2024, Medina-González, Guillermo, Dr. Muñoz-Ortiz, Enrique, Andrade-Villagrán, Paola, Medina, Yelena, Cruz, Jordi, Rodriguez-Gallo, Yakdiel, Matus-Bello, Alison

The accuracy of determining arsenic and lead using the optical technique Slurry–Total Reflection X-ray Fluorescence (Slurry-TXRF) was significantly enhanced through the application of a machine learning method, aimed at improving the ecological risk assessment of agricultural soils. The overlapping of the arsenic Kα signal at 10.55 keV with the lead Lα signal at 10.54 keV due to the relatively low resolution of TXRF could compromise the determination of lead. However, by applying a Partial Least Squares (PLS) machine learning algorithm, we mitigated interference variations, resulting in improved selectivity and accuracy. Specifically, the average percentage error was reduced from 15.6% to 9.4% for arsenic (RMSEP improved from 5.6 mg kg−1 to 3.3 mg kg−1) and from 18.9% to 6.8% for lead (RMSEP improved from 12.3 mg kg−1 to 5.03 mg kg−1) compared to the previous univariable model. This enhanced predictive accuracy, within the set of samples concentration range, is attributable to the efficiency of the multivariate calibration first-order advantage in quantifying the presence of interferents.

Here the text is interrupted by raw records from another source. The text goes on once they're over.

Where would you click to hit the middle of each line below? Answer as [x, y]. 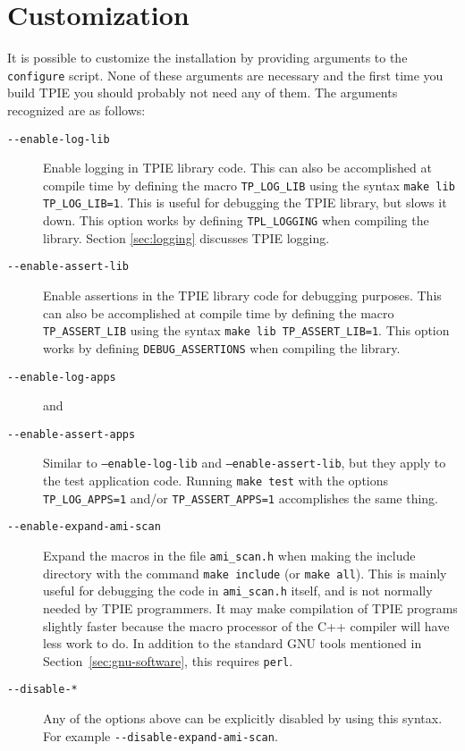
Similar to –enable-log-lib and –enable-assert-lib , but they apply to [245, 463]
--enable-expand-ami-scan [84, 527]
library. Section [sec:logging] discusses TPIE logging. [186, 237]
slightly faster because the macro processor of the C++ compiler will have [246, 625]
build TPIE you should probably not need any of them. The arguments [203, 93]
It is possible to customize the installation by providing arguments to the [207, 58]
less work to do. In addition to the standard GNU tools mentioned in [232, 643]
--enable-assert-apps [72, 434]
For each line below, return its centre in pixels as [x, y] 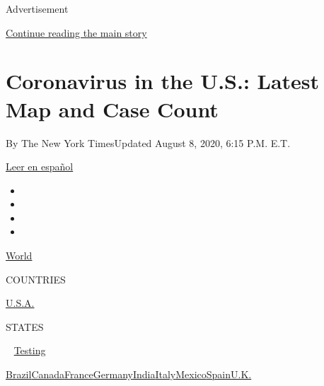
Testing [30, 350]
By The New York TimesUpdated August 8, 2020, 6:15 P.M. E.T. [148, 142]
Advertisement [37, 8]
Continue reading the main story [76, 32]
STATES [25, 326]
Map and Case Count [112, 109]
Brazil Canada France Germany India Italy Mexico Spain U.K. [129, 374]
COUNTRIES [36, 279]
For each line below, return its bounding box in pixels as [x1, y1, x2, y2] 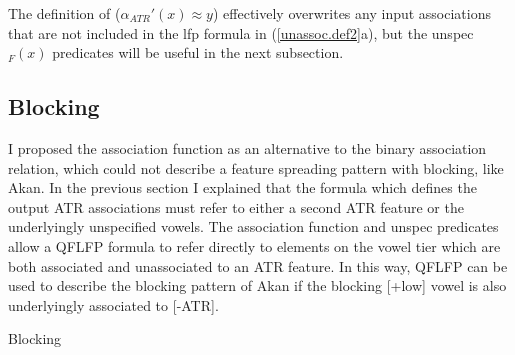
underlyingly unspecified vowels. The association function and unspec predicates [8, 216, 499, 237]
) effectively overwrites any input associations [212, 3, 492, 23]
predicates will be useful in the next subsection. [52, 42, 344, 63]
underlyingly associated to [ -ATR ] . [8, 294, 219, 315]
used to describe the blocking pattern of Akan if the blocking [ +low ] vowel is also [8, 275, 507, 296]
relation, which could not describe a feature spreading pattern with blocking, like [8, 157, 504, 178]
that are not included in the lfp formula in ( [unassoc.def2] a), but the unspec [8, 22, 474, 43]
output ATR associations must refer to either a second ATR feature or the [8, 196, 464, 217]
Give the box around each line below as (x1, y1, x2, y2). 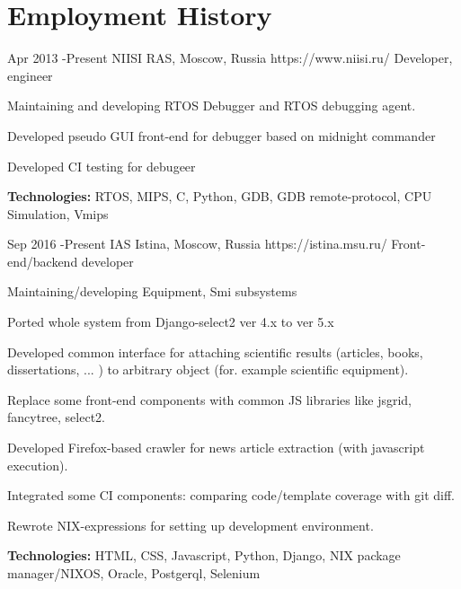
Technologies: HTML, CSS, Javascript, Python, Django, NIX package (7, 546, 401, 565)
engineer (7, 66, 53, 84)
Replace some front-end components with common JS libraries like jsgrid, (7, 390, 412, 409)
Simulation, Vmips (7, 204, 109, 223)
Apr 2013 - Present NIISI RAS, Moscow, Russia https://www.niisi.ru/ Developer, (7, 48, 453, 67)
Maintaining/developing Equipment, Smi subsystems (7, 282, 297, 301)
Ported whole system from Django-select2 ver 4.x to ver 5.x (7, 312, 334, 331)
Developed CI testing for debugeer (7, 156, 196, 175)

The evaluation of X-ray fluorescence emission signals for 26 different synthetic calibration mixtures confirmed these improvements, overcoming spectral interferences. Additionally, the application of these models enabled the quantification of arsenic and lead in soils from a viticultural subregion of Chile, facilitating the estimation of ecological risk indices in a fast and reliable manner. The results indicate that the contamination level of these soils with arsenic and lead ranges from moderate to considerable.